On occasion, Saturn’s atmosphere exhibits long-lived ovals that are thousands of km wide, similar to what is commonly observed on Jupiter. Whereas Jupiter has the Great Red Spot, Saturn periodically has what’s known as the Great White Spot (aka. Great White Oval). This unique but short-lived phenomenon occurs once every Saturnian year, roughly every 30 Earth years, around the time of the northern hemisphere’s summer solstice.

The huge storm churning through the atmosphere in Saturn's northern hemisphere overtakes itself as it encircles the planet in this true-color view from NASA’s Cassini spacecraft. Image credit: NASA/JPL-Caltech/SSI — The huge storm churning through the atmosphere in Saturn’s northern hemisphere overtakes itself as it encircles the planet in this true-color view from NASA’s Cassini spacecraft. Image credit: NASA/JPL-Caltech/SSI

The persisting hexagonal wave pattern around the north pole was first noted in the Voyager images. The sides of the hexagon are each about 13,800 km (8,600 mi) long (which is longer than the diameter of the Earth) and the structure rotates with a period of 10h 39m 24s, which is assumed to be equal to the period of rotation of Saturn’s interior.

The south pole vortex, meanwhile, was first observed using the Hubble Space Telescope. These images indicated the presence of a jet stream, but not a hexagonal standing wave. These storms are estimated to be generating winds of 550 km/h, are comparable in size to Earth, and believed to have been going on for billions of years. In 2006, the Cassini space probe observed a hurricane-like storm that had a clearly defined eye. Such storms had not been observed on any planet other than Earth – even on Jupiter.

Of course, the most amazing feature of Saturn is its rings. These are made of particles of ice ranging in size from a grains of sand to the size of a car. Some scientists think the rings are only a few hundred million years old, while others think they could be as old as the Solar System itself.

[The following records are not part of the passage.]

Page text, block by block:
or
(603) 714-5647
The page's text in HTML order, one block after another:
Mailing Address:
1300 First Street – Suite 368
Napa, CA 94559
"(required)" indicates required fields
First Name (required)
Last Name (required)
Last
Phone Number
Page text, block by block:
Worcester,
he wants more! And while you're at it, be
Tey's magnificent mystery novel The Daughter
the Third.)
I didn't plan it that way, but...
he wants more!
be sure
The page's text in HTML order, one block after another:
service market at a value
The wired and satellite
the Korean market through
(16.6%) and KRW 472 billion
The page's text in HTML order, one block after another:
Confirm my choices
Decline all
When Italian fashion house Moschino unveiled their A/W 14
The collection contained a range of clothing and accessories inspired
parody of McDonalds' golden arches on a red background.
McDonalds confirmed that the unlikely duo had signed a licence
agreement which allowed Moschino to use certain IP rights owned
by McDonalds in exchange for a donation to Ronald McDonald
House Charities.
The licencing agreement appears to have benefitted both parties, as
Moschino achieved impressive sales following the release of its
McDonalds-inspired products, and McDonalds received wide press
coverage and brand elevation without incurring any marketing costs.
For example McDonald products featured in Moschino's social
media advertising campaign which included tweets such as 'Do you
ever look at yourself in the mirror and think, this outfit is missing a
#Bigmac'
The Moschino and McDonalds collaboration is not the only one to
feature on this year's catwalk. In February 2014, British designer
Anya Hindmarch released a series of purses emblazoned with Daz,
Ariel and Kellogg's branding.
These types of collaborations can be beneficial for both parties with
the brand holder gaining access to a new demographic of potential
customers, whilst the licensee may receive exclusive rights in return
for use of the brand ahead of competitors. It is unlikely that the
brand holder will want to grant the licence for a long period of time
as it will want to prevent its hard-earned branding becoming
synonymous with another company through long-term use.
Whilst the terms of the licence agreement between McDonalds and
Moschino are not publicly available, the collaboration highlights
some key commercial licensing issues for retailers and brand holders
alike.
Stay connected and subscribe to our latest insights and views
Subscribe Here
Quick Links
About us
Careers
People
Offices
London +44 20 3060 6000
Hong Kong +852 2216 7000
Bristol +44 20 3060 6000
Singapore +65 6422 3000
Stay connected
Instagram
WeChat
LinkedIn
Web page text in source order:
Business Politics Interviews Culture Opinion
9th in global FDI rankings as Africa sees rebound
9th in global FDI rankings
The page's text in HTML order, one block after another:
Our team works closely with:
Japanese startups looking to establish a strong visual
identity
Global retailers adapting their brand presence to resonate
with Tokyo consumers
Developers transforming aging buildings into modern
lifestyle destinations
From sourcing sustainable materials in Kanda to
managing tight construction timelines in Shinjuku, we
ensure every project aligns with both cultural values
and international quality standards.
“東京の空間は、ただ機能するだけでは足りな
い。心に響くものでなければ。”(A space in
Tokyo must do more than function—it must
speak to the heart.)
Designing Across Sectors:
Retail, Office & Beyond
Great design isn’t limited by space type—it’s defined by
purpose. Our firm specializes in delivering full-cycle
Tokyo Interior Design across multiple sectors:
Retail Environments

Saturn has been visited by spacecraft 4 times: Pioneer 11, Voyager 1 and 2 were just flybys, but Cassini has actually gone into orbit around Saturn and has captured thousands of images of the planet and its moons. And speaking of moons, Saturn has a total of 62 moons discovered (so far), though estimates indicate that it might have as many as 150.

*A collage of Saturn (bottom left) and some of its moons: Titan, Enceladus, Dione, Rhea and Helene. Credit: NASA/JPL/Space Science Institute*

So like Jupiter, Saturn is a massive gas giant that experiences some very interesting weather patterns. It also has lots of moons and has a very low density. But what really makes Saturn stand out is its impressive ring system. Whereas every gas and ice giant has one, Saturn’s is visible to the naked eye and very beautiful to behold!

Uranus:

Next comes Uranus, the seventh planet from the Sun. With a mean radius of approximately 25,360 km and a mass of 8.68 × 10²⁵ kg, Uranus is approximately 4 times the sizes of Earth and 63 times its volume. However, as a gas giant, its density (1.27 g/cm³) is significantly lower; hence, it is only 14.5 as massive as Earth.

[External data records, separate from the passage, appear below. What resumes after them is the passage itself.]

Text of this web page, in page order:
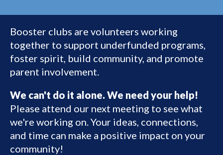
Booster clubs are volunteers working
together to support underfunded programs,
foster spirit, build community, and promote
parent involvement.
We can't do it alone. We need your help!
Please attend our next meeting to see what
we're working on. Your ideas, connections,
and time can make a positive impact on your
community!
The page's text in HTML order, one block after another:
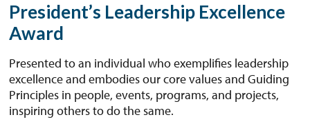
President’s Leadership Excellence
Award
Presented to an individual who exemplifies leadership
excellence and embodies our core values and Guiding
Principles in people, events, programs, and projects,
inspiring others to do the same.
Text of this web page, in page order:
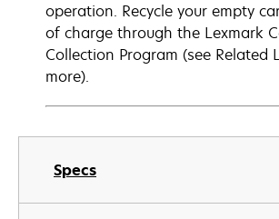
Specs
operation. Recycle your empty
of charge through the Lexmark
Collection Program (see Related
more).
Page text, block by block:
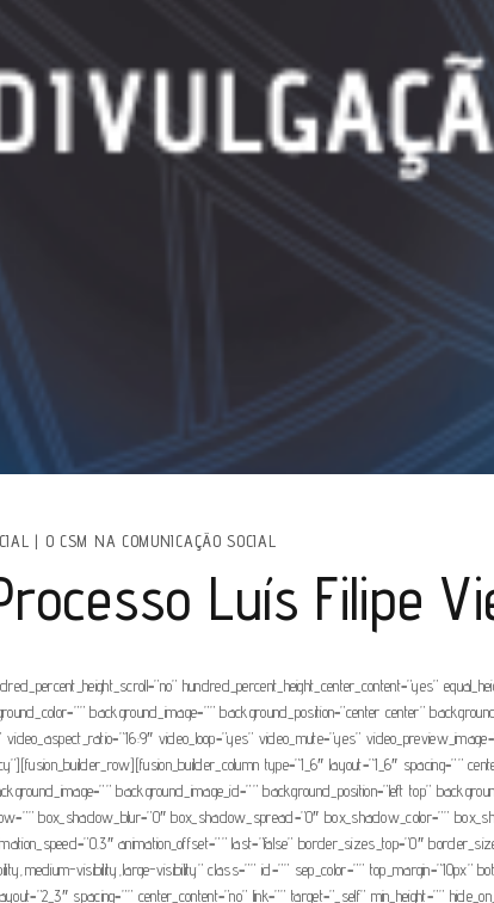
| O CSM NA COMUNICAÇÃO SOCIAL
Luís Filipe
hundred_percent_height_center_content=”yes”
background_image=”” background_position=”center center”
video_loop=”yes” video_mute=”yes”
type=”1_6″ layout=”1_6″ spacing=””
background_image_id=”” background_position=”left top”
box_shadow_blur=”0″ box_shadow_spread=”0″ box_shadow_color=””
animation_offset=”” last=”false” border_sizes_top=”0″
visibility,large-visibility” class=”” id=”” sep_color=”” top_margin=”10px”
spacing=”” center_content=”no” link=”” target=”_self” min_height=””
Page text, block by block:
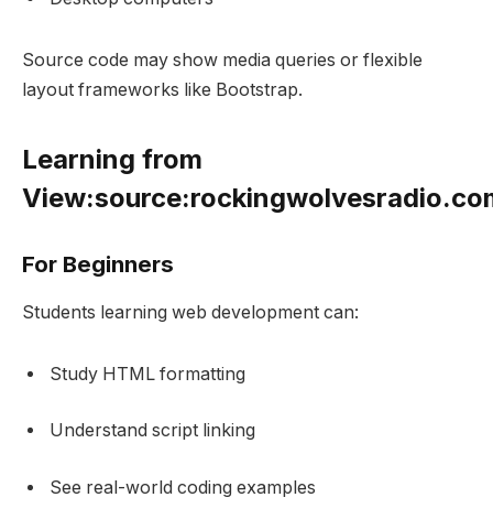
Source code may show media queries or flexible
layout frameworks like Bootstrap.
Learning from
For Beginners
Students learning web development can:
Study HTML formatting
Understand script linking
See real-world coding examples
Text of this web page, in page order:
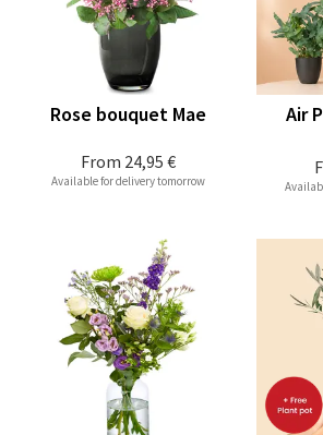
From 24,95 €
Rose bouquet Mae
Available for delivery tomorrow
Air
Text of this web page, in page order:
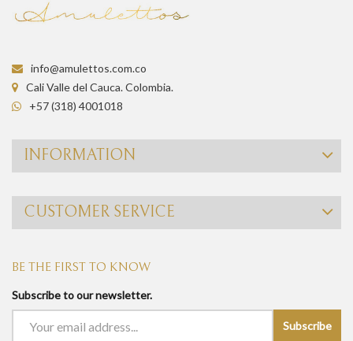
info@amulettos.com.co
Cali Valle del Cauca. Colombia.
+57 (318) 4001018
INFORMATION
CUSTOMER SERVICE
BE THE FIRST TO KNOW
Subscribe to our newsletter.
Subscribe
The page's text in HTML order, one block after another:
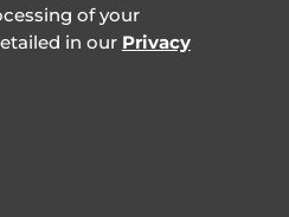
of your
in our Privacy
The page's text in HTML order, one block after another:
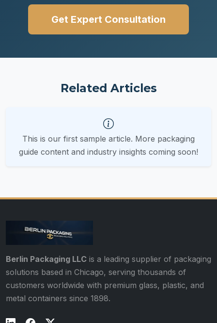
Get Expert Consultation
Related Articles
This is our first sample article. More packaging
guide content and industry insights coming soon!
Berlin Packaging LLC is a leading supplier of packaging
solutions based in Chicago, serving thousands of
customers worldwide with premium glass, plastic, and
metal containers since 1898.
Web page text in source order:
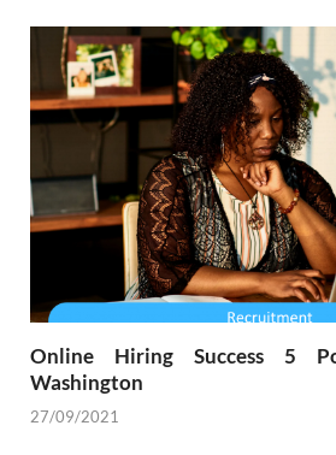
Online Hiring Success 5
Washington
27/09/2021
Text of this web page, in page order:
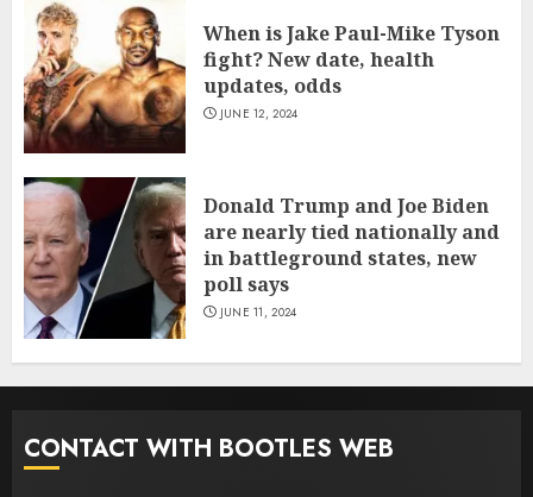
When is Jake Paul-Mike Tyson
fight? New date, health
updates, odds
JUNE 12, 2024
Donald Trump and Joe Biden
are nearly tied nationally and
in battleground states, new
poll says
JUNE 11, 2024
CONTACT WITH BOOTLES WEB

The variation of Uranus’ distance from the Sun is also greater than that any other planet (not including dwarf planets or plutoids). Essentially, the gas giant’s distance from the Sun varies from 18.28 AU (2,735,118,100 km) at perihelion to 20.09 AU (3,006,224,700 km) at aphelion. At an average distance of 3 billion km from the Sun, it takes Uranus roughly 84 years (or 30,687 days) to complete a single orbit of the Sun.

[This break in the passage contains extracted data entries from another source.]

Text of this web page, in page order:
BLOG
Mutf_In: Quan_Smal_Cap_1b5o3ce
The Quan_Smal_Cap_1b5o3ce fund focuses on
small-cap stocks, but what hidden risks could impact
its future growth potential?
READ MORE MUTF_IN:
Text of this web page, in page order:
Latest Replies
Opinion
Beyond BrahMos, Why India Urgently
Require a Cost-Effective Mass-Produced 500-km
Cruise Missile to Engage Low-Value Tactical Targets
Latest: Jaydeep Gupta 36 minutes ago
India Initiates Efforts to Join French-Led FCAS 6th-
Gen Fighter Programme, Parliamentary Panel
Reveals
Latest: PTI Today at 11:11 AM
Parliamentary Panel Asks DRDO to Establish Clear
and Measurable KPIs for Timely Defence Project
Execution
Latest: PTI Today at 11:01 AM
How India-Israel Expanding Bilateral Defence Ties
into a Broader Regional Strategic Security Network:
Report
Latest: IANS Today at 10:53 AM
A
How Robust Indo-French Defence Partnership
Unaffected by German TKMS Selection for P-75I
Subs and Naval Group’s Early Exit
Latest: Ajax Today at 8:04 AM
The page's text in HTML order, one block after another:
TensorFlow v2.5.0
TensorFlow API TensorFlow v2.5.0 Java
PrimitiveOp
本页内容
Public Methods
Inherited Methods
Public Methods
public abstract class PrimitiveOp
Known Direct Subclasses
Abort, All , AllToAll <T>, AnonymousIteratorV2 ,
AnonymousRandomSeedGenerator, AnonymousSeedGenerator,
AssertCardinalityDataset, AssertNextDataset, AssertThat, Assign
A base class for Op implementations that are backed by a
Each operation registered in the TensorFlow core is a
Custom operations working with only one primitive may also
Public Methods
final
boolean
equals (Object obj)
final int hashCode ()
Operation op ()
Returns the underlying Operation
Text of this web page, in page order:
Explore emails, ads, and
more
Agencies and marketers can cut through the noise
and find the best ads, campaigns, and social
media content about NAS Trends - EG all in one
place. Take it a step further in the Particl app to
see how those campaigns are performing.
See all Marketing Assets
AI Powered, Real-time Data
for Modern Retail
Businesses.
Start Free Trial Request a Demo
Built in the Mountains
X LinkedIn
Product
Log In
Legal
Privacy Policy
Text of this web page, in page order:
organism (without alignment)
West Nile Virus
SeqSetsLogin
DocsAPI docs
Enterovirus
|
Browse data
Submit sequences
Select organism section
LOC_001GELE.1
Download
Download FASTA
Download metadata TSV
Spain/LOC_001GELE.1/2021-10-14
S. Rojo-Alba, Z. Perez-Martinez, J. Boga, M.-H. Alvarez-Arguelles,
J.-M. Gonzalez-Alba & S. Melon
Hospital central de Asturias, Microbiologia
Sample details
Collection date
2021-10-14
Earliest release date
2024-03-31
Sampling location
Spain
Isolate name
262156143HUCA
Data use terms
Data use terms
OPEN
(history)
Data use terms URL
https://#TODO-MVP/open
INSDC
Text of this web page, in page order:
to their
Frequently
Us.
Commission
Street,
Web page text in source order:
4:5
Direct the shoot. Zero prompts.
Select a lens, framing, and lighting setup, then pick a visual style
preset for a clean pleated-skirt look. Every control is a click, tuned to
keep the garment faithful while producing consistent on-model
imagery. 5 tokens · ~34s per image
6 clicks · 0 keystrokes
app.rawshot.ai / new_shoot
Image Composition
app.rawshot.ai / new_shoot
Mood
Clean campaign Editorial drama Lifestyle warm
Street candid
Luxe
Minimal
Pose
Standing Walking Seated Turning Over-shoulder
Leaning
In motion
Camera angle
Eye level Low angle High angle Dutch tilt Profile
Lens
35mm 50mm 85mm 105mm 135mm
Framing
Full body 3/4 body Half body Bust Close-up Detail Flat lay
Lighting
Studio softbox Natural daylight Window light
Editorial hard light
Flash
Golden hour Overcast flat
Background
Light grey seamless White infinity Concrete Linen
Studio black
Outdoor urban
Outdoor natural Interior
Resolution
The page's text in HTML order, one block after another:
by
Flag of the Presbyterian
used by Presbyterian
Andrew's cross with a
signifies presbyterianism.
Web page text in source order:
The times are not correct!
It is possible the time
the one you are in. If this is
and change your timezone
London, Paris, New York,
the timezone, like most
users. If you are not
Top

The standard model of Uranus’s structure is that it consists of three layers: a rocky (silicate/iron–nickel) core in the center, an icy mantle in the middle and an outer envelope of gaseous hydrogen and helium. Much like Jupiter and Saturn, hydrogen and helium account for the majority of the atmosphere – approximately 83% and 15% – but only a small portion of the planet’s overall mass (0.5 to 1.5 Earth masses).

Uranus as seen through the automated eyes of Voyager 2 in 1986. (Credit: NASA/JPL). — *Uranus as seen through the automated eyes of Voyager 2 in 1986. (Credit: NASA/JPL)*

The third most abundant element is methane ice (CH⁴), which accounts for 2.3% of its composition and which accounts for the planet’s aquamarine or cyan coloring. Trace amounts of various hydrocarbons are also found in the stratosphere of Uranus, which are thought to be produced from methane and ultraviolent radiation-induced photolysis. They include ethane (C₂H₆), acetylene (C₂H₂), methylacetylene (CH₃C₂H), and diacetylene (C₂HC₂H).

In addition, spectroscopy has uncovered carbon monoxide and carbon dioxide in Uranus’ upper atmosphere, as well as the presence icy clouds of water vapor and other volatiles, such as ammonia and hydrogen sulfide. Because of this, Uranus and Neptune are considered a distinct class of giant planet – known as “Ice Giants” – since they are composed mainly of heavier volatile substances.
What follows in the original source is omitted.